WORK TASK - Copy out every line of the data where the word "Cuando" is found.

Records drawn from a dataset:
»»

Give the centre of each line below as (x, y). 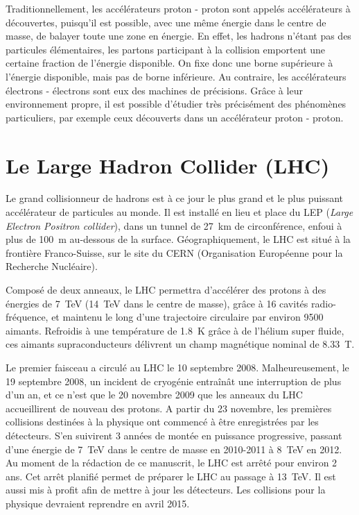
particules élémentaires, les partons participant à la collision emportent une (166, 49)
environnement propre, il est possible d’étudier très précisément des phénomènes (176, 104)
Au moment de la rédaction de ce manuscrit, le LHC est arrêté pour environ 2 (172, 463)
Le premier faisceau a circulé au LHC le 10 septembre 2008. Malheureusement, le (177, 367)
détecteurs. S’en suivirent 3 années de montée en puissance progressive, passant (174, 435)
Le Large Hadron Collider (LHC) (168, 165)
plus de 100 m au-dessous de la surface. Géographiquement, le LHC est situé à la (178, 239)
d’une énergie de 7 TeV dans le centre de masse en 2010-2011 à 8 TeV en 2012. (174, 449)
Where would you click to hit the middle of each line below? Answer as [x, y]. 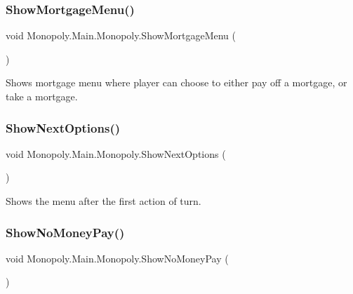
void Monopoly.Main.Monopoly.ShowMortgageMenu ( [121, 35]
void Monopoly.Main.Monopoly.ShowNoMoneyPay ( [117, 258]
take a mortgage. [42, 96]
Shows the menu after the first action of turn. [104, 201]
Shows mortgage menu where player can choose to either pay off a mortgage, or [176, 82]
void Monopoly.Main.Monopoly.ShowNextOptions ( [116, 153]
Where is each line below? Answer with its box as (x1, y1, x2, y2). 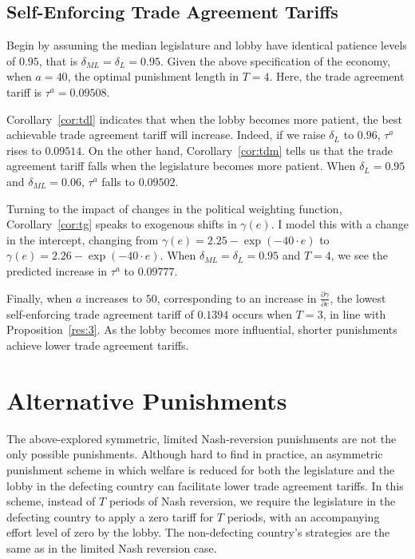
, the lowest (330, 289, 386, 306)
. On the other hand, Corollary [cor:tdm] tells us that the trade (81, 141, 393, 158)
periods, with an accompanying (227, 508, 380, 525)
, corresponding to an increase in (156, 289, 317, 306)
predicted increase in (6, 262, 108, 279)
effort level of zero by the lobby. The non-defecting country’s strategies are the (6, 524, 390, 541)
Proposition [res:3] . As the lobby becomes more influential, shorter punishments (6, 321, 397, 338)
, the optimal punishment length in (67, 68, 239, 85)
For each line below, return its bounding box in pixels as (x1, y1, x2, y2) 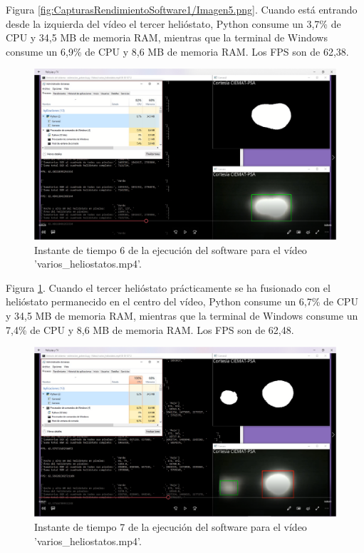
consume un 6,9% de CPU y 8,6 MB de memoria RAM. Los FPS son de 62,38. (6, 44, 349, 59)
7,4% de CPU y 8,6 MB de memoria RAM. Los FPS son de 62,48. (6, 322, 294, 337)
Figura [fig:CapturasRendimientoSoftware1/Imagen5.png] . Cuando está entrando (6, 2, 358, 16)
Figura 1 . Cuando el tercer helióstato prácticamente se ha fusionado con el (6, 280, 331, 295)
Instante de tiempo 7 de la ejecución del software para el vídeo (34, 519, 307, 534)
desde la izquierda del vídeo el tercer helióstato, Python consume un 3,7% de (6, 16, 341, 31)
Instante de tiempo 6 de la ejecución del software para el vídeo (34, 242, 307, 257)
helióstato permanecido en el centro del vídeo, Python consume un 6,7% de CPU (6, 294, 358, 309)

««

THE ANSWER -
Figura [fig:CapturasRendimientoSoftware1/Imagen5.png] . Cuando está entrando (6, 2, 358, 16)
Figura 1 . Cuando el tercer helióstato prácticamente se ha fusionado con el (6, 280, 331, 295)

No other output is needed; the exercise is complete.